## ENTRIES SHOWN
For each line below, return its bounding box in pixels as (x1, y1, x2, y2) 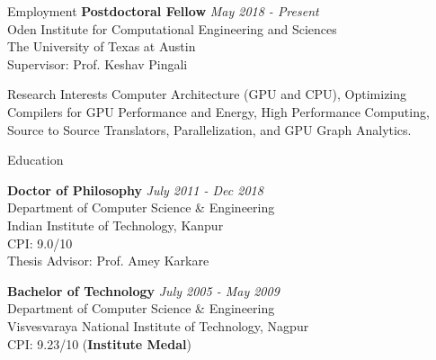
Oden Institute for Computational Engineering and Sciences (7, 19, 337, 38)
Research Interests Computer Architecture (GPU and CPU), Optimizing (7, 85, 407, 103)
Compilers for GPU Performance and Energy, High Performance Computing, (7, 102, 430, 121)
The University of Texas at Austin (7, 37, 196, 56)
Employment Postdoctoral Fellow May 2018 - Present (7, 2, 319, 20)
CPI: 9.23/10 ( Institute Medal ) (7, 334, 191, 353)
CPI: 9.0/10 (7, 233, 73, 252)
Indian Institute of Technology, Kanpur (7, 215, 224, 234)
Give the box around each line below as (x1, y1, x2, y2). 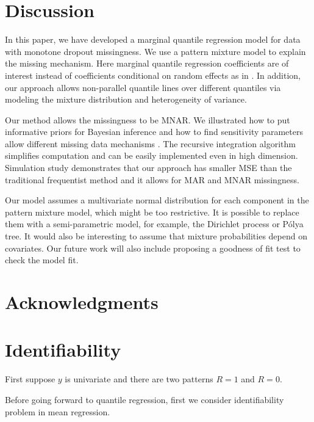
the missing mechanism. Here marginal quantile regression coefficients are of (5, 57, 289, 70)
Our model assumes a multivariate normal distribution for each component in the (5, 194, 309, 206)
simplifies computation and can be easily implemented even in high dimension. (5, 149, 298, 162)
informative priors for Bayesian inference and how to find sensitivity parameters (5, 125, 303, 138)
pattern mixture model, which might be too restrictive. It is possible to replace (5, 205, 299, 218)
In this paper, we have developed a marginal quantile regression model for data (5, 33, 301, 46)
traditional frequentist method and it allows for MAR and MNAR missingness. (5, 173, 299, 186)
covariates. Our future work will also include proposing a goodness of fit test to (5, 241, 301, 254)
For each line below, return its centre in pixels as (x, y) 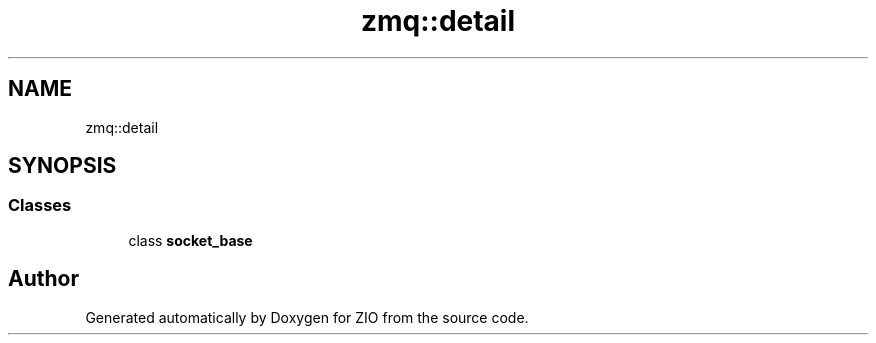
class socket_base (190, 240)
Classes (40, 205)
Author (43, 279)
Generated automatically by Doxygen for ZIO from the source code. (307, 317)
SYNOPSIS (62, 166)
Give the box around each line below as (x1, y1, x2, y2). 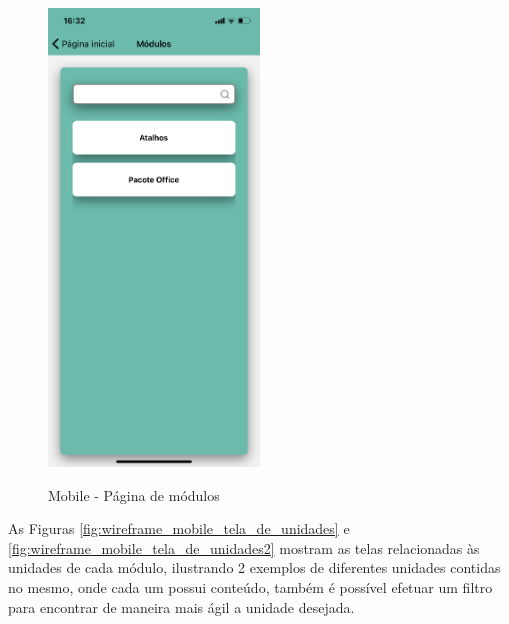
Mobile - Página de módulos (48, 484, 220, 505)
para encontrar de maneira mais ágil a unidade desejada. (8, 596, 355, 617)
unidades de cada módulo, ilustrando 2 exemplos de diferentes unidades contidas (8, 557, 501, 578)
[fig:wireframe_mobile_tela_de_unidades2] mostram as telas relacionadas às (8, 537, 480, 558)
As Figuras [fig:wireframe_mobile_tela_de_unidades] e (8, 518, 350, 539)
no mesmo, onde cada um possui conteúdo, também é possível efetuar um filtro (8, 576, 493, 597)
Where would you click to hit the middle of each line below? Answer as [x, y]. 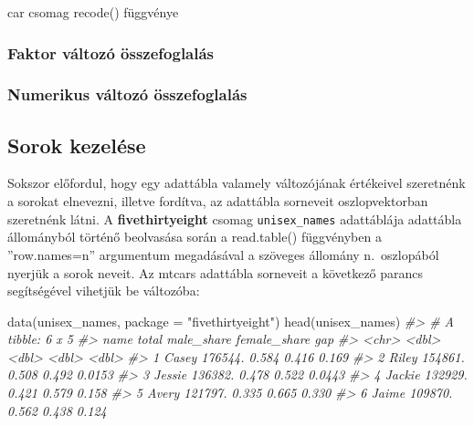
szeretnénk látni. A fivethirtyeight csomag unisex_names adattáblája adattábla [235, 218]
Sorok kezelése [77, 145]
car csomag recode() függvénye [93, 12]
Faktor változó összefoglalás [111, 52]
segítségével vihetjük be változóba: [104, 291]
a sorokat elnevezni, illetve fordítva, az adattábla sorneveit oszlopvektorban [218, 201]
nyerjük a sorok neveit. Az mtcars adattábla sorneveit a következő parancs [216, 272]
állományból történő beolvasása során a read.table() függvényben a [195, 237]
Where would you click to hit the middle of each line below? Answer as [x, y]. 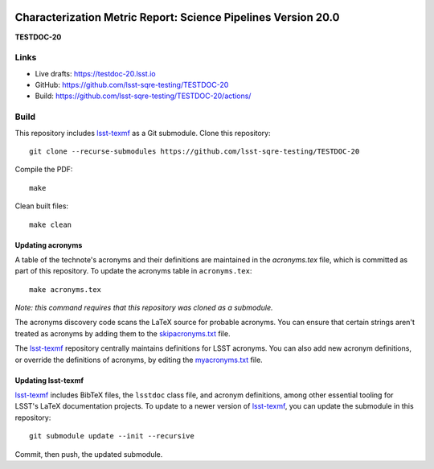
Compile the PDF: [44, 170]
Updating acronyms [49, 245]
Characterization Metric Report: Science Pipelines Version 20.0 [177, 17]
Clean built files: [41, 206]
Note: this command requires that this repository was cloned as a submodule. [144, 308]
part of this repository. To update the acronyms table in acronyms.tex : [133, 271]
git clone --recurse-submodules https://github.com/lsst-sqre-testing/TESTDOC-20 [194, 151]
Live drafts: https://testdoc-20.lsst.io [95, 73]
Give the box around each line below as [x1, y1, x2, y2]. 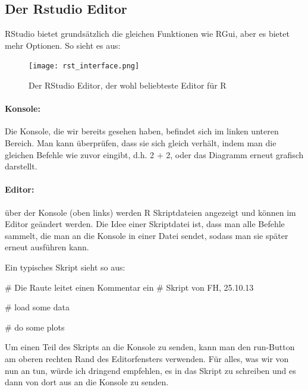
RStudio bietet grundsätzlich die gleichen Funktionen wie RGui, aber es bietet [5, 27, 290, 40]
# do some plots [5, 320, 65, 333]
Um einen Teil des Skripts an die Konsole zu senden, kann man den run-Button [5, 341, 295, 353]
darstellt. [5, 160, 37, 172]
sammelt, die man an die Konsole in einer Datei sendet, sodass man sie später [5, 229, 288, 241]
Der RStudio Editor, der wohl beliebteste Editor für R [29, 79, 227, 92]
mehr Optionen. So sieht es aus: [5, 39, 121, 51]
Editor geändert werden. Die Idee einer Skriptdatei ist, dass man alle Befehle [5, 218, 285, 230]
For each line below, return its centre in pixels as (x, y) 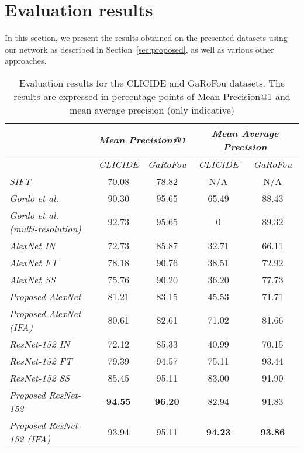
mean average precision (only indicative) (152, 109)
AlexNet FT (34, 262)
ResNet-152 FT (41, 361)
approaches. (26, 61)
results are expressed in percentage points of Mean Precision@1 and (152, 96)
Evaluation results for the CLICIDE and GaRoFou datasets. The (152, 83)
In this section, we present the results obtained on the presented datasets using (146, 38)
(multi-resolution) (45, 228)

## INSTRUCTIONS FOR THE TASK
Repeat the data verbatim, excluding all pictures.

## TASK SOLUTION
For each line below, return its bounding box in pixels as (x1, y1, x2, y2) 
Oden Institute for Computational Engineering and Sciences (7, 19, 337, 38)
Research Interests Computer Architecture (GPU and CPU), Optimizing (7, 85, 407, 103)
Compilers for GPU Performance and Energy, High Performance Computing, (7, 102, 430, 121)
The University of Texas at Austin (7, 37, 196, 56)
Employment Postdoctoral Fellow May 2018 - Present (7, 2, 319, 20)
CPI: 9.23/10 ( Institute Medal ) (7, 334, 191, 353)
CPI: 9.0/10 (7, 233, 73, 252)
Indian Institute of Technology, Kanpur (7, 215, 224, 234)
Give the box around each line below as (x1, y1, x2, y2). 
the missing mechanism. Here marginal quantile regression coefficients are of (5, 57, 289, 70)
Our model assumes a multivariate normal distribution for each component in the (5, 194, 309, 206)
simplifies computation and can be easily implemented even in high dimension. (5, 149, 298, 162)
informative priors for Bayesian inference and how to find sensitivity parameters (5, 125, 303, 138)
pattern mixture model, which might be too restrictive. It is possible to replace (5, 205, 299, 218)
In this paper, we have developed a marginal quantile regression model for data (5, 33, 301, 46)
traditional frequentist method and it allows for MAR and MNAR missingness. (5, 173, 299, 186)
covariates. Our future work will also include proposing a goodness of fit test to (5, 241, 301, 254)
For each line below, return its centre in pixels as (x, y) 
class socket_base (190, 240)
Classes (40, 205)
Author (43, 279)
Generated automatically by Doxygen for ZIO from the source code. (307, 317)
SYNOPSIS (62, 166)
Give the box around each line below as (x1, y1, x2, y2). 
Mobile - Página de módulos (48, 484, 220, 505)
para encontrar de maneira mais ágil a unidade desejada. (8, 596, 355, 617)
unidades de cada módulo, ilustrando 2 exemplos de diferentes unidades contidas (8, 557, 501, 578)
[fig:wireframe_mobile_tela_de_unidades2] mostram as telas relacionadas às (8, 537, 480, 558)
As Figuras [fig:wireframe_mobile_tela_de_unidades] e (8, 518, 350, 539)
no mesmo, onde cada um possui conteúdo, também é possível efetuar um filtro (8, 576, 493, 597)
Where would you click to hit the middle of each line below? Answer as [x, y]. 
szeretnénk látni. A fivethirtyeight csomag unisex_names adattáblája adattábla [235, 218]
Sorok kezelése [77, 145]
car csomag recode() függvénye [93, 12]
Faktor változó összefoglalás [111, 52]
segítségével vihetjük be változóba: [104, 291]
a sorokat elnevezni, illetve fordítva, az adattábla sorneveit oszlopvektorban [218, 201]
nyerjük a sorok neveit. Az mtcars adattábla sorneveit a következő parancs [216, 272]
állományból történő beolvasása során a read.table() függvényben a [195, 237]
Where would you click to hit the middle of each line below? Answer as [x, y]. 
Compile the PDF: [44, 170]
Updating acronyms [49, 245]
Characterization Metric Report: Science Pipelines Version 20.0 [177, 17]
Clean built files: [41, 206]
Note: this command requires that this repository was cloned as a submodule. [144, 308]
part of this repository. To update the acronyms table in acronyms.tex : [133, 271]
git clone --recurse-submodules https://github.com/lsst-sqre-testing/TESTDOC-20 [194, 151]
Live drafts: https://testdoc-20.lsst.io [95, 73]
Give the box around each line below as [x1, y1, x2, y2]. 
RStudio bietet grundsätzlich die gleichen Funktionen wie RGui, aber es bietet [5, 27, 290, 40]
# do some plots [5, 320, 65, 333]
Um einen Teil des Skripts an die Konsole zu senden, kann man den run-Button [5, 341, 295, 353]
darstellt. [5, 160, 37, 172]
sammelt, die man an die Konsole in einer Datei sendet, sodass man sie später [5, 229, 288, 241]
Der RStudio Editor, der wohl beliebteste Editor für R [29, 79, 227, 92]
mehr Optionen. So sieht es aus: [5, 39, 121, 51]
Editor geändert werden. Die Idee einer Skriptdatei ist, dass man alle Befehle [5, 218, 285, 230]
For each line below, return its centre in pixels as (x, y) 
mean average precision (only indicative) (152, 109)
AlexNet FT (34, 262)
ResNet-152 FT (41, 361)
approaches. (26, 61)
results are expressed in percentage points of Mean Precision@1 and (152, 96)
Evaluation results for the CLICIDE and GaRoFou datasets. The (152, 83)
In this section, we present the results obtained on the presented datasets using (146, 38)
(multi-resolution) (45, 228)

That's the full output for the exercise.